We have many times said that, where an administrative agency is given power to determine questions, such questions must, in the first instance, be submitted to it, and if a statutory method of appeal is provided, that must be, in general, followed. The courts do not favor the by-passing of administrative bodies, unless there is a clear necessity for a prior judicial decision. Where a constitutional question is involved, equity may, of course, intervene and act. The appellee here attempts to raise such a question. If its contention were upheld, action by the court would be entirely proper and would not violate our conception of administrative procedure. But we are unable to find that the Zoning Regulations are unreasonable or without any real and substantial relation to the public health, safety or welfare. Since we find that they are a valid exercise of the police power, the appellee must proceed under them, and cannot invoke the aid of the courts, unless some improper, illegal or arbitrary action is taken by the zoning authorities.

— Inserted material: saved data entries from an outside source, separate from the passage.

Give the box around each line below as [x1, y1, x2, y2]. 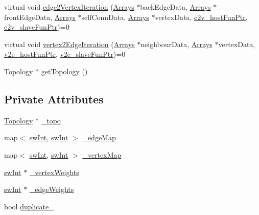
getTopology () [41, 66, 88, 76]
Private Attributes [4, 91, 104, 106]
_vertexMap [82, 149, 122, 160]
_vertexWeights [29, 166, 79, 177]
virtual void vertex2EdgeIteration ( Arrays [4, 38, 135, 49]
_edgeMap [82, 132, 116, 143]
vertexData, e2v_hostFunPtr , [155, 11, 248, 22]
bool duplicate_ [4, 201, 54, 211]
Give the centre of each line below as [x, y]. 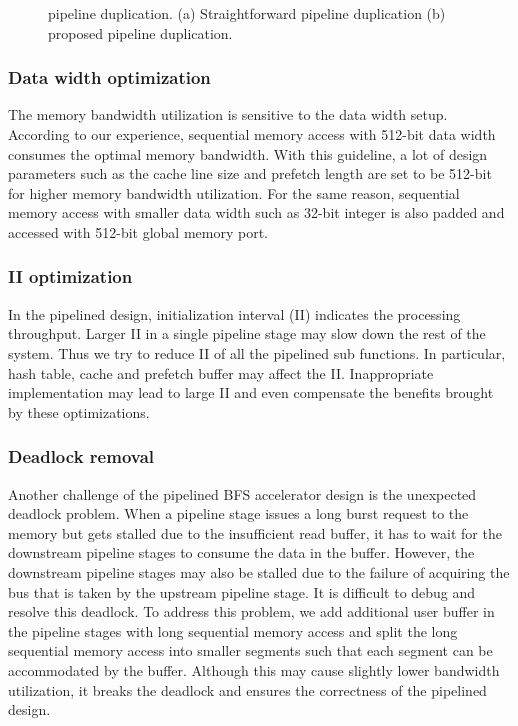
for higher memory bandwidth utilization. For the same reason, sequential [234, 192]
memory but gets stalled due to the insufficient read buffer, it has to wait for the [255, 532]
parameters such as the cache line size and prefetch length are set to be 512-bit [250, 173]
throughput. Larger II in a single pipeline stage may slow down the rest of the [247, 333]
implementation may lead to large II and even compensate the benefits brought [251, 392]
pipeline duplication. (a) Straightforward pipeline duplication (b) [247, 13]
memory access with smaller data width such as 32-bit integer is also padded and [256, 212]
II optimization [70, 276]

The case of Baltimore O.R. Co. v. Waters, 105 Md. 396,66 A. 685, 12 L.R.A., N.S., 326, presents a different picture. There the Legislature had passed an act, at the instance of various landowners, to prevent the construction of a steam railway in certain sections of Baltimore County. The Court held the act void because it was not passed in the interest of the public, but for the benefit of a particular class of people who lived near the proposed line of the railroad. When that case was decided the idea of zoning had been barely thought of, and the only question before the Court was whether the special act was a valid exercise of the police power. Here we have the exercise of that power in a way now well *Page 259 recognized, for the benefit of the entire community in the Metropolitan District, and not solely for the benefit of a particular class of land owners. The cases are readily distinguishable on this ground.
The appellee also contends, and the chancellor found, that it does not have to apply for a special permit because it has acquired a vested right (as distinguished from an existing use) in the construction of its overhead line. If this claim is substantiated, the taking of such a right is claimed to be in violation of due process.
The police power is not unlimited, and cannot be used to oppress. But it is one of the attributes of sovereignty, and will be upheld unless there is a clear violation of paramount rights. For example, this Court has sustained the right of the State, acting under such power, to nullify a contract for the labor of prisoners in the Penitentiary, when public policy made it necessary to employ them for other purposes, in spite of the interdiction in the Constitution of the United States against the impairment of the obligation of contracts. Jones Hollow Ware Co.v. Crane et al., 134 Md. 103, 106 A. 274, 3 A.L.R. 1658. In the instant case, the County Commissioners have not prohibited the construction of appellee's proposed overhead transmission line. They have only stipulated that any such line must be approved by the constituted authorities before it is built. Assuming, without deciding, the franchise of appellee confers upon it a vested right to construct a transmission line where such construction is contemplated, the question is whether the appellee, under the circumstances of the case before us, has extended that right to the construction of an overhead line without the necessity of a permit.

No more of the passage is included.